I’d like now to turn to the geopolitical questions at stake in the war in Israel. It may never be entirely clear why Hamas decided to plan last weekend’s assault, but it’s likely that factors distant from Israel’s borders came into play. Richard Kemp urges us to look as far afield as Moscow, and Vladimir Putin’s failure to subdue Ukraine:
Unwilling to take the fight directly to NATO, instead, Putin has been fomenting conflict between Azerbaijan and Armenia, Serbia and Kosovo, in West Africa, and now in Israel. . . . Just as Russia used Iran to supply large numbers of drones to attack Ukrainian civilians, it is now using Iran to encourage and enable these attacks in Israel.
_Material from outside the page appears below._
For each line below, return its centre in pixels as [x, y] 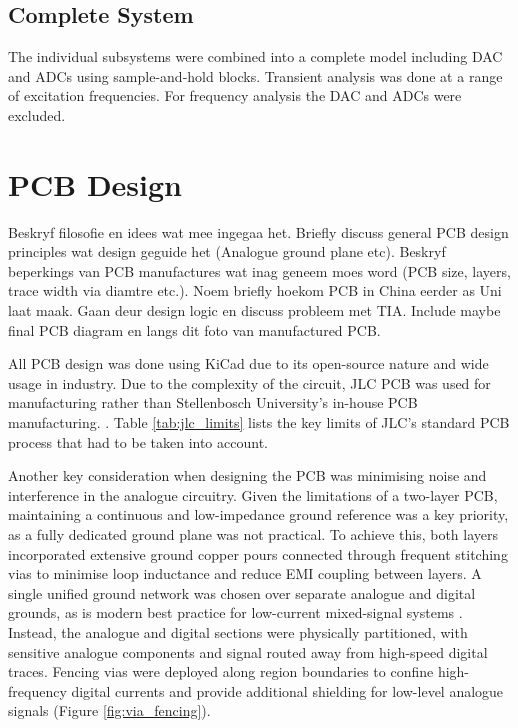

Iran is of course a more than willing partner whose leaders have repeatedly sworn death to Israel and America; as are its proxies in Gaza and also in Lebanon.
Iran has long been directing, training, funding, and supplying weapons to Hamas and Islamic Jihad in Gaza as well as in Judea and Samaria, or the West Bank. Moscow too has maintained and developed connections with Palestinian terrorist groups and individual extremists, going back to Soviet days, when Putin himself as a KGB officer was dealing with Middle East terrorists, including during his time in Dresden.
Hamas leaders, including the terrorist boss Ismail Haniyeh, have made a number of visits to Moscow since the Ukraine war began, meeting with senior government officials including Foreign Minister Sergei Lavrov. A delegation from their Gaza terrorist bedfellows, Islamic Jihad, led by its chief, Ziyad al-Nakhalah, also visited Moscow in March. Likewise, leaders of another Iranian proxy, Lebanese Hizballah, have been welcome guests in Moscow.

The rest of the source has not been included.